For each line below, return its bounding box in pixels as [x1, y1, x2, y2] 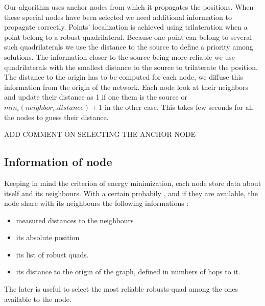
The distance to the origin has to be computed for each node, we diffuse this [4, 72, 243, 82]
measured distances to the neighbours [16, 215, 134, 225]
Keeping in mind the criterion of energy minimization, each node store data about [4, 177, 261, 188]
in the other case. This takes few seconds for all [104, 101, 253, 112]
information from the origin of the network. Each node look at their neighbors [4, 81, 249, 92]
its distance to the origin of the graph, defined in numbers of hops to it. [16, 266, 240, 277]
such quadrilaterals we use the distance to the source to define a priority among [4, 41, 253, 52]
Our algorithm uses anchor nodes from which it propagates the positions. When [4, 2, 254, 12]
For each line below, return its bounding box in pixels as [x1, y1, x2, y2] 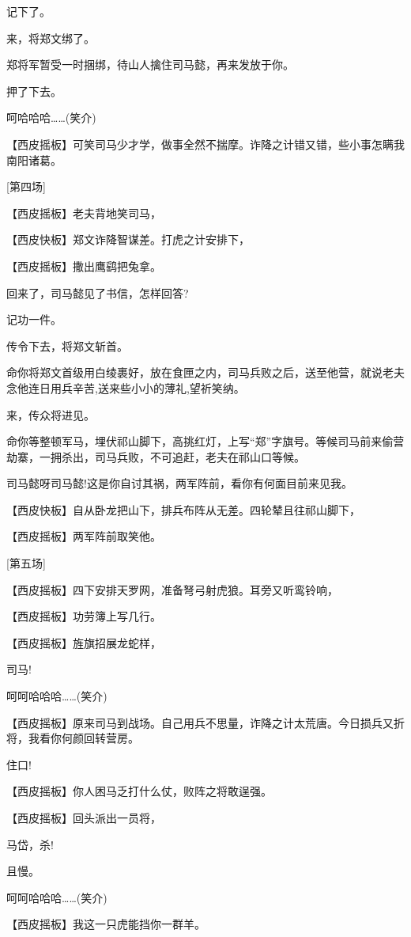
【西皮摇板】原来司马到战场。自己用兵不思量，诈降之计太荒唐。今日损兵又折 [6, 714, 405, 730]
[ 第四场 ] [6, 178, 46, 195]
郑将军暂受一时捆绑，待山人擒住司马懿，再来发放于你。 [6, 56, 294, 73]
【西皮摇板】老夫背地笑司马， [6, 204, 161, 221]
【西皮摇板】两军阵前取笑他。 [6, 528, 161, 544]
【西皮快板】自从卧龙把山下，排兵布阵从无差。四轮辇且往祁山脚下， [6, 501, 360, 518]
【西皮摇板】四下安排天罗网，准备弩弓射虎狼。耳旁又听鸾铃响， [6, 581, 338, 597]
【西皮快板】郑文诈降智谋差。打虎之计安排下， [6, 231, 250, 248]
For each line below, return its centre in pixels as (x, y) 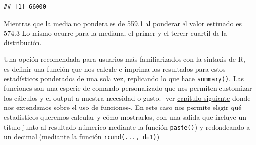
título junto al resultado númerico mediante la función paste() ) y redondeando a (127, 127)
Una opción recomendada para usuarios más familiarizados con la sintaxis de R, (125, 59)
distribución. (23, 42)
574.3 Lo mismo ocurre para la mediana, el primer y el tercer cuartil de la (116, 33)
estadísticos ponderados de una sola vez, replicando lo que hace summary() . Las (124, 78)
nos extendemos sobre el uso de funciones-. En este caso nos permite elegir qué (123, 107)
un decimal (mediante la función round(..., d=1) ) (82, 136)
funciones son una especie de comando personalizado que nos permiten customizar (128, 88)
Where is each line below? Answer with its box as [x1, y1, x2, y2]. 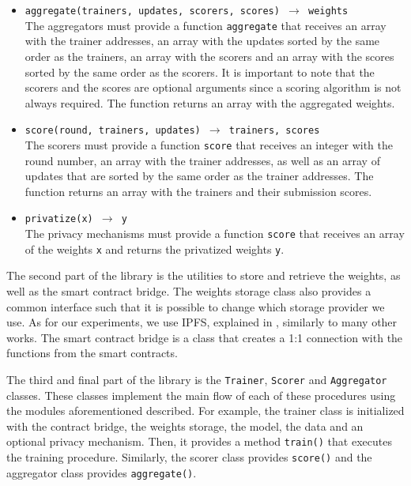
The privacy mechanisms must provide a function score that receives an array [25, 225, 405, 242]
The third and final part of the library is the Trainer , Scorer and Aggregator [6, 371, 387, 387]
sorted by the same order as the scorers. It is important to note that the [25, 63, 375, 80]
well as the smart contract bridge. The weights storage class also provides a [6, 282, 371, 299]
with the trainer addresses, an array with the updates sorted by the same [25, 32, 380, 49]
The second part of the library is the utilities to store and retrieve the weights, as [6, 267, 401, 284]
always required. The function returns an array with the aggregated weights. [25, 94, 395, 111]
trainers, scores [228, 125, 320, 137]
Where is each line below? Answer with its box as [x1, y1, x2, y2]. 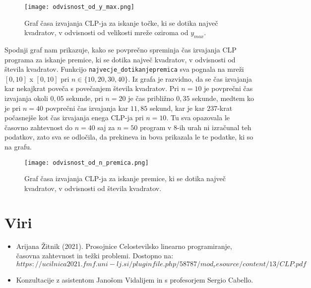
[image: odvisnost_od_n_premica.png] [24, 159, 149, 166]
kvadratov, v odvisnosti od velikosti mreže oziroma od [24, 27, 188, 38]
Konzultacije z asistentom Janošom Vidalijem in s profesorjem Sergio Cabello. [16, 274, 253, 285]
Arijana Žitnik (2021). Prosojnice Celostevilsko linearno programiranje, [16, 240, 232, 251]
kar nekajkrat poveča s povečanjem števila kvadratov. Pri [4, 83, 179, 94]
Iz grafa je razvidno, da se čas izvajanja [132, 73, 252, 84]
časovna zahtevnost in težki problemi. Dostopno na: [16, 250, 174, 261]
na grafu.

▶ EXERCISE DESCRIPTION:
Above are records; repeat only the lines from the line with "Keeping in mind" through the line with "[ 第四场 ] [6, 178, 46, 195]", and leave pictures out.

▶ ANSWER BOX:
Keeping in mind the criterion of energy minimization, each node store data about [4, 177, 261, 188]
in the other case. This takes few seconds for all [104, 101, 253, 112]
information from the origin of the network. Each node look at their neighbors [4, 81, 249, 92]
its distance to the origin of the graph, defined in numbers of hops to it. [16, 266, 240, 277]
such quadrilaterals we use the distance to the source to define a priority among [4, 41, 253, 52]
Our algorithm uses anchor nodes from which it propagates the positions. When [4, 2, 254, 12]
For each line below, return its bounding box in pixels as [x1, y1, x2, y2] 
【西皮摇板】原来司马到战场。自己用兵不思量，诈降之计太荒唐。今日损兵又折 [6, 714, 405, 730]
[ 第四场 ] [6, 178, 46, 195]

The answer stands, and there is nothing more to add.